# RECORDS FOR THE EXERCISE
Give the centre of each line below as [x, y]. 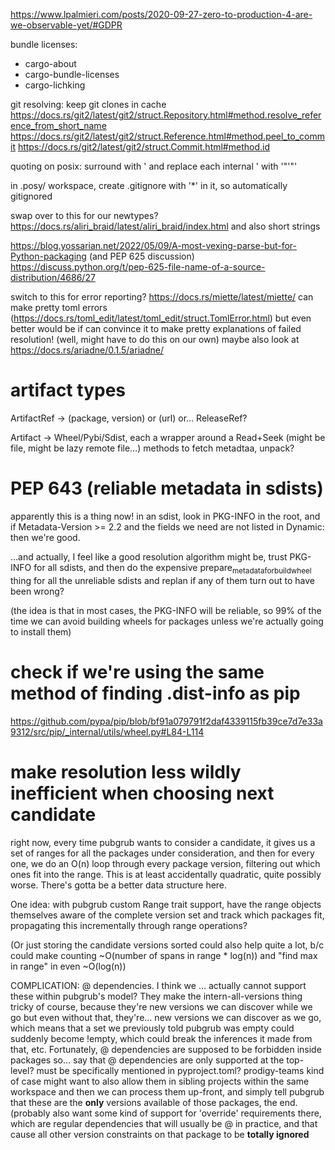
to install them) [41, 631]
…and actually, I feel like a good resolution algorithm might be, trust [149, 556]
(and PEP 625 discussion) [141, 256]
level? [22, 1070]
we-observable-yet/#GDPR [66, 25]
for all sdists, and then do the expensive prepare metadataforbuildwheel [172, 568]
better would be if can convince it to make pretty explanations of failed [156, 328]
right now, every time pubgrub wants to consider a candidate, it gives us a [163, 842]
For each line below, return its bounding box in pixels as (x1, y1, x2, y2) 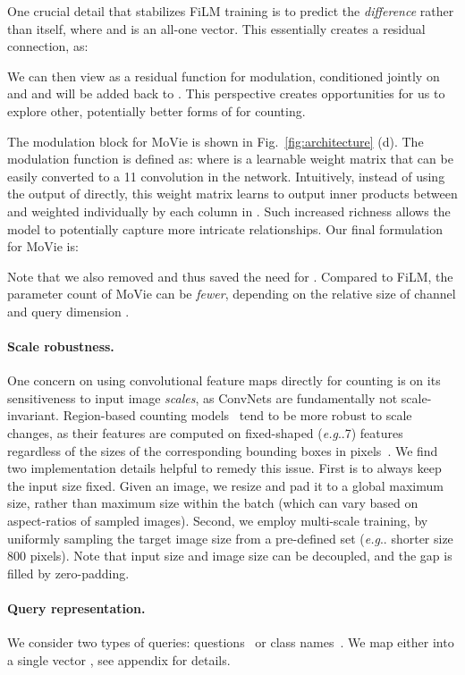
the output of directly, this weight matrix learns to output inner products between (7, 184, 458, 203)
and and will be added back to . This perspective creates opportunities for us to (7, 84, 445, 103)
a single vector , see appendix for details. (7, 650, 231, 669)
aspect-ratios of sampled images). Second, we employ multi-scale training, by (7, 511, 428, 530)
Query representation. (7, 599, 146, 618)
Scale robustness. (7, 337, 114, 356)
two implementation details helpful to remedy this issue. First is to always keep (7, 459, 442, 477)
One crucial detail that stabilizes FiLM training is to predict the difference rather (7, 2, 454, 20)

# WORK ORDER
Print from the line containing "better would be" through the line containing "a single vector" in the data above, exactly as the lines stand, and omit every picture.

# ANSWER FOR THIS EXERCISE
better would be if can convince it to make pretty explanations of failed [156, 328]
right now, every time pubgrub wants to consider a candidate, it gives us a [163, 842]
For each line below, return its bounding box in pixels as (x1, y1, x2, y2) 
the output of directly, this weight matrix learns to output inner products between (7, 184, 458, 203)
and and will be added back to . This perspective creates opportunities for us to (7, 84, 445, 103)
a single vector , see appendix for details. (7, 650, 231, 669)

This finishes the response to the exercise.